In terms of how bridging loans are repaid by you, they are repaid as a lump sum, either at the end of your term or during it. You can choose to either 'service' the interest, so pay the interest back monthly, or roll it up into the value of the loan to also pay this off as a lump sum along with the capital.

What is the minimum deposit for a bridging loan?

In most cases, a bridging loan will require a minimum deposit of 25%. However, the minimum can vary depending on the lender and the specific circumstances of the loan itself.

Generally, bridging loans are secured against a property or other valuable assets, and the deposit required is often expressed as a percentage of the property's value, known as the loan-to-value ratio.

In some cases, 0% deposit bridging loans are an option, but only if you have other property or assets in the background to provide additional security.

Do you pay monthly payments on a bridging loan?

You do not pay monthly instalments towards the capital loan of your bridging loan.
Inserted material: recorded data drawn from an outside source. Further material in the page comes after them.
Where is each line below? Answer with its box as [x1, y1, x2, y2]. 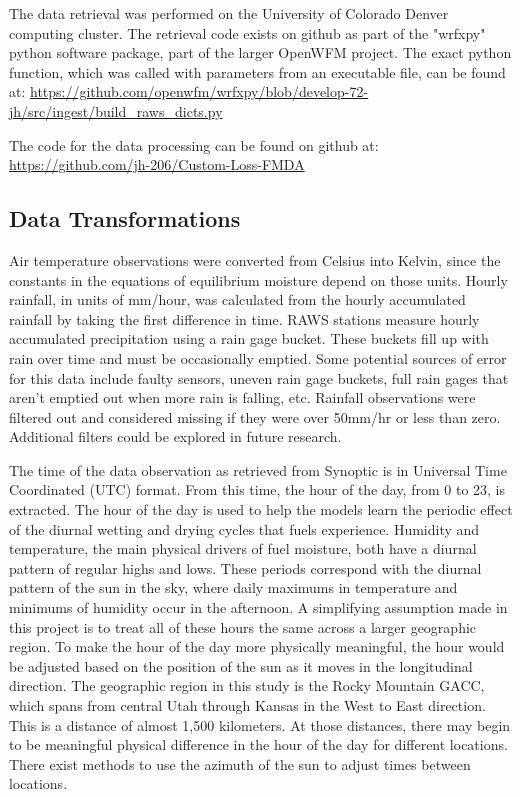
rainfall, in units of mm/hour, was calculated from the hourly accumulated [9, 289, 466, 310]
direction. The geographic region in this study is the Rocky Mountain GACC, [9, 675, 485, 696]
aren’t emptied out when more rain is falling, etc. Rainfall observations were [9, 387, 476, 408]
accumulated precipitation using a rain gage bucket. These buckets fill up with [9, 328, 489, 349]
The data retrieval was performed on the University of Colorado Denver [9, 3, 449, 23]
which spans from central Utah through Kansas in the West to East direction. [9, 695, 486, 716]
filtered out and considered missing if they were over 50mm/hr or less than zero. [9, 406, 501, 427]
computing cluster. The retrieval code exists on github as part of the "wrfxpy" [9, 22, 486, 43]
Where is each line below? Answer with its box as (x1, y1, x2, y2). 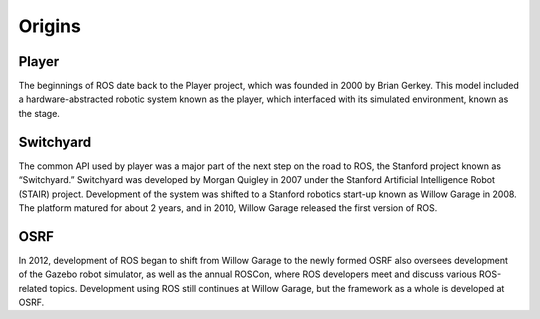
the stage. (18, 107, 60, 119)
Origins (18, 15, 82, 37)
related (18, 282, 48, 294)
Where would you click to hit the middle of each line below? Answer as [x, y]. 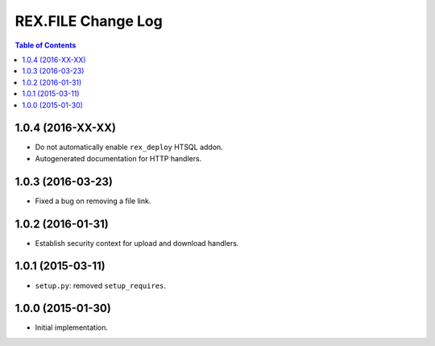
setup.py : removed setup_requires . [101, 286]
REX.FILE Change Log [89, 21]
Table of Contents [46, 45]
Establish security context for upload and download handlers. [137, 243]
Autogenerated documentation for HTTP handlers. [118, 158]
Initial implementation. [72, 327]
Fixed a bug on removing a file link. [93, 201]
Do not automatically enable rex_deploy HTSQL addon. [129, 147]
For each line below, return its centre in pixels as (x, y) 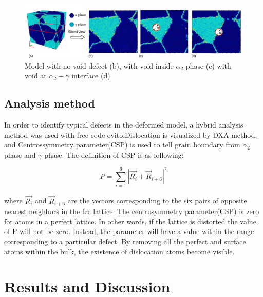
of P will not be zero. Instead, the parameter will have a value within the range (129, 231)
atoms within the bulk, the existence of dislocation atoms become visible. (119, 251)
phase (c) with (208, 65)
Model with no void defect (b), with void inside (99, 65)
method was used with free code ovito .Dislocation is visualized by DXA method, (131, 134)
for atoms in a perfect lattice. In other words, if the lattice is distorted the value (130, 221)
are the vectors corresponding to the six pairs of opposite (157, 200)
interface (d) (91, 76)
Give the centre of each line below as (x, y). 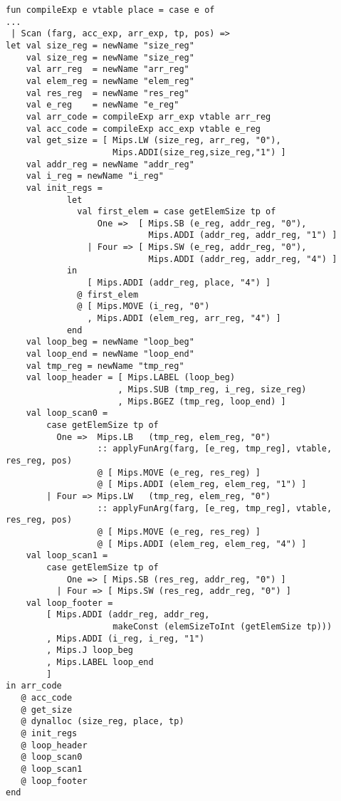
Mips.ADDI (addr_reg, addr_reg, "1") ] (243, 235)
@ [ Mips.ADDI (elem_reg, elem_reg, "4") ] (202, 544)
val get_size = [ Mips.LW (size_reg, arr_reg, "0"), (153, 141)
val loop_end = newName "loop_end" (110, 354)
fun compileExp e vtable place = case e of (110, 10)
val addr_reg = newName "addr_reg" (110, 164)
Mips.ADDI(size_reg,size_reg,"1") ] (199, 152)
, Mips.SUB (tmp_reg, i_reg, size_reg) (212, 389)
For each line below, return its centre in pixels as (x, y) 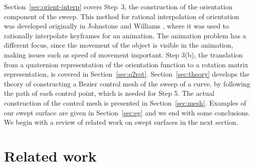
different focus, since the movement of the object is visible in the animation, (119, 45)
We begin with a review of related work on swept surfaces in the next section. (121, 122)
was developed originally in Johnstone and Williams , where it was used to (116, 26)
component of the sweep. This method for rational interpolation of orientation (122, 16)
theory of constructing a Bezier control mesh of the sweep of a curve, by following (127, 83)
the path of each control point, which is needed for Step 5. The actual (109, 93)
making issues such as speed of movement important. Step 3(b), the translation (124, 54)
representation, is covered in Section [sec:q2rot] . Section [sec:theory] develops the (127, 74)
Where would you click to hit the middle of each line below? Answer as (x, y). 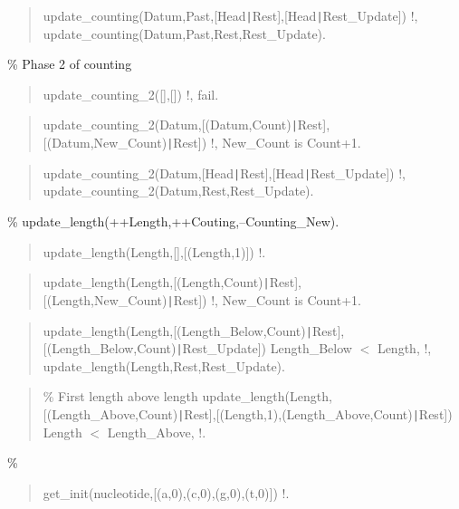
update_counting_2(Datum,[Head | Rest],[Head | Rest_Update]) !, (224, 173)
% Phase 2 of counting (70, 64)
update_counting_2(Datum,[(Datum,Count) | (170, 125)
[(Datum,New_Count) (105, 143)
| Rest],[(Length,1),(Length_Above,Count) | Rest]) (315, 414)
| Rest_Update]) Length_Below (264, 348)
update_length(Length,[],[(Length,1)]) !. (154, 251)
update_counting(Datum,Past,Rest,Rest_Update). (184, 33)
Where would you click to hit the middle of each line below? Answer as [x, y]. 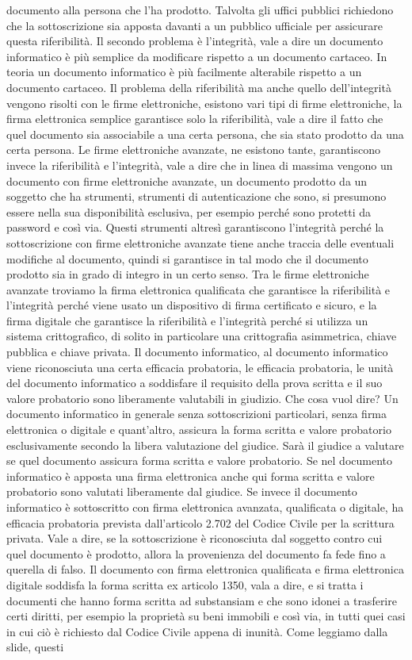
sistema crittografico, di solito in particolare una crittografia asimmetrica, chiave [202, 336]
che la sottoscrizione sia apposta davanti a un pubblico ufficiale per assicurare [195, 25]
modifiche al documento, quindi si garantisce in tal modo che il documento [187, 258]
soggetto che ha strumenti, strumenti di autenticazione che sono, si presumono [196, 196]
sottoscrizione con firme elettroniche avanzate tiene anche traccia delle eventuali [200, 242]
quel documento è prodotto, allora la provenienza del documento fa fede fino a [196, 553]
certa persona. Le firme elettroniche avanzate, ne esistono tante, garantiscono [193, 150]
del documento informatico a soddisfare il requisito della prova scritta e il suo [195, 383]
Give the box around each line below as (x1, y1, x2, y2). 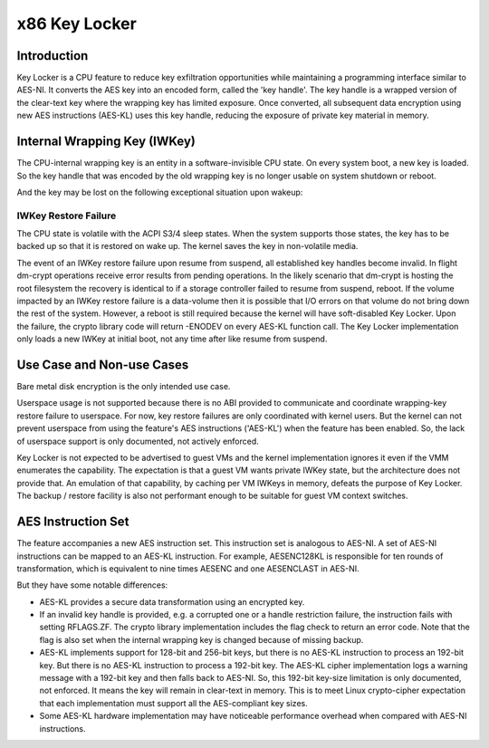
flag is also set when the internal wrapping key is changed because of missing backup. (39, 634, 364, 645)
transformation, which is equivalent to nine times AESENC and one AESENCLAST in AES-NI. (16, 562, 360, 574)
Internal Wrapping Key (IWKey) (16, 134, 197, 149)
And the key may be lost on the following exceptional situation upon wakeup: (16, 187, 303, 197)
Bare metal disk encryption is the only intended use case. (16, 381, 231, 392)
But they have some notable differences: (16, 580, 168, 590)
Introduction (16, 48, 89, 63)
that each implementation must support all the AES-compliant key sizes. (39, 697, 308, 708)
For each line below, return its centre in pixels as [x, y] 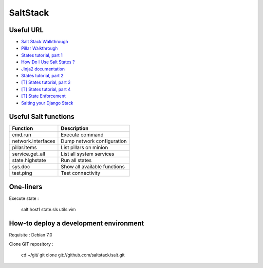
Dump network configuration [94, 141]
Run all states [76, 161]
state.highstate [29, 161]
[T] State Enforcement [43, 96]
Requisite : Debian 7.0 [31, 235]
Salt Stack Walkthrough [45, 42]
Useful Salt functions [42, 117]
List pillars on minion [85, 147]
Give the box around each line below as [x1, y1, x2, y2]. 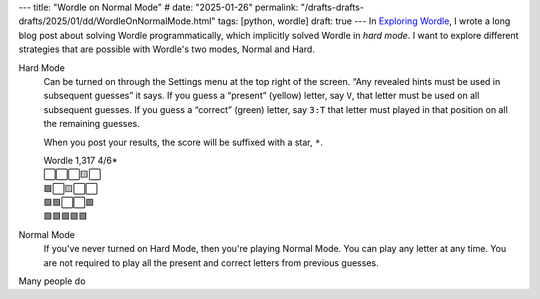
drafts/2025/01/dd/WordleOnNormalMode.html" [18, 15, 216, 27]
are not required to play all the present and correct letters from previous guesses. [43, 256, 379, 269]
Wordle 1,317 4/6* [43, 154, 118, 166]
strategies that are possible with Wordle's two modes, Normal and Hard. [18, 43, 315, 55]
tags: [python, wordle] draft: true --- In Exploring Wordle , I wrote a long [217, 15, 511, 27]
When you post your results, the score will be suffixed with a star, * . [43, 136, 324, 148]
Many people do [18, 275, 86, 287]
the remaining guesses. [43, 118, 140, 130]
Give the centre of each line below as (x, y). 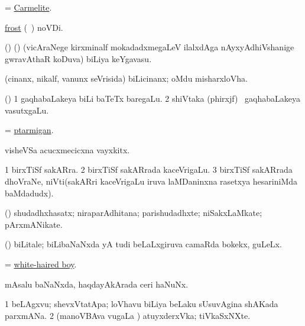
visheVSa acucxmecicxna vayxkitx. (67, 149)
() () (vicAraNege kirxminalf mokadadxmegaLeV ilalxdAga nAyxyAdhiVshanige (150, 47)
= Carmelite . (28, 7)
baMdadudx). (29, 193)
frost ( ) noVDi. (34, 27)
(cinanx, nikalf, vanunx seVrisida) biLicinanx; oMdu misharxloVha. (126, 78)
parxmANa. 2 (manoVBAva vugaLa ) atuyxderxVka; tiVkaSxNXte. (128, 315)
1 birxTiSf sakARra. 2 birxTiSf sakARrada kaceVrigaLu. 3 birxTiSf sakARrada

Some bridging loans require you to repay the interest accrued each month, but most lenders will actually give you the option to roll this up into the loan value, meaning you repay it with your lump sum at the end and have absolutely no monthly commitments. 

It's worth noting that as soon as you pay off most bridging loans, you stop accruing interest - so, the quicker you pay it off, the less expensive it will be, and there are typically no ERCs (early repayment charges).

How long does it take for a bridging loan to come through?

Bridging loans can be arranged in as little as 7 working days.

However, it depends on the complexity of the bridge loan and your specific circumstances. It may also be more expensive for you to rush an urgent application through – but not impossible.

Bridging loans are a popular option for borrowers who are under time constraints, such as buying a property at auction or breaking a chain.

What is the criteria for bridging finance?

The key factors lenders tend to consider are:

Security - Bridging finance is usually secured against property or other valuable assets. Lenders will assess the value and marketability of your security.

Exit Strategy - Lenders will want to understand how you plan to repay your bridging loan. In most cases, this is selling your old property, selling the new property (flipping), or refinancing with a long-term mortgage.

Loan-to-Value (LTV) Ratio - Lenders consider the loan amount compared to the value of the property being used as security as a percentage. The LTV ratio can vary, but most lenders will have a maximum of 60-80% LTV.

Remember, the criteria for obtaining bridging finance in the UK can vary depending on the lender and your circumstances.